» DATASET RECORDS
• • • •

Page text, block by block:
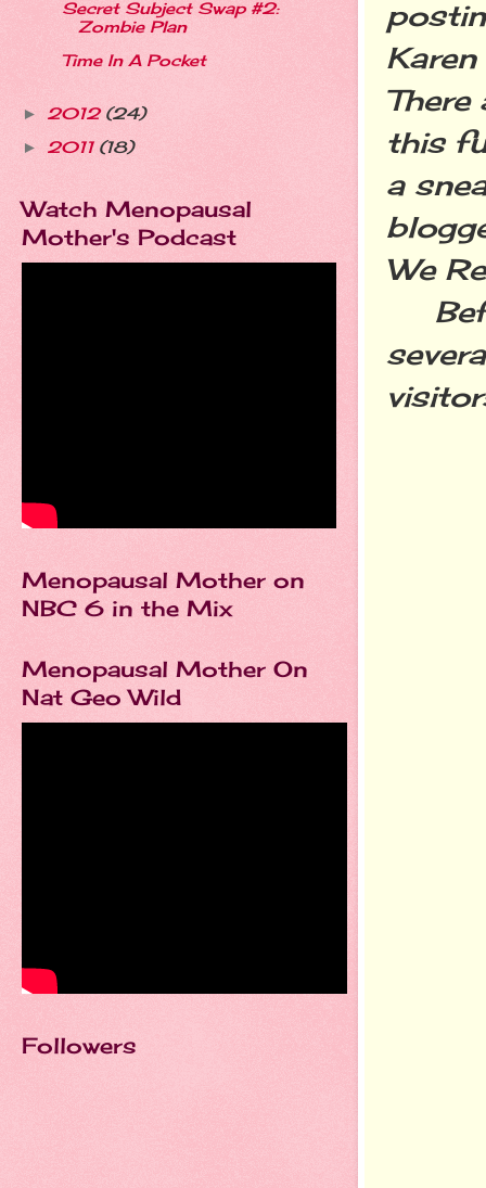
this
a
We
Secret Subject Swap #2:
Zombie Plan
Time In A Pocket
► 2012 (24)
► 2011 (18)
Watch Menopausal
Mother's Podcast
Menopausal Mother on
NBC 6 in the Mix
Menopausal Mother On
Nat Geo Wild
Followers
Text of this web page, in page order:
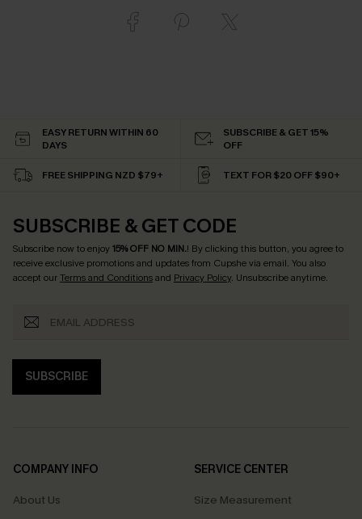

• • • •

» TASK BRIEF
Word for word, restate the records shown above, minus the pictures.

» YOUR RESPONSE
Page text, block by block:
this
a
We
Secret Subject Swap #2:
Zombie Plan
Time In A Pocket
► 2012 (24)
► 2011 (18)
Watch Menopausal
Mother's Podcast
Menopausal Mother on
NBC 6 in the Mix
Menopausal Mother On
Nat Geo Wild
Followers
Text of this web page, in page order:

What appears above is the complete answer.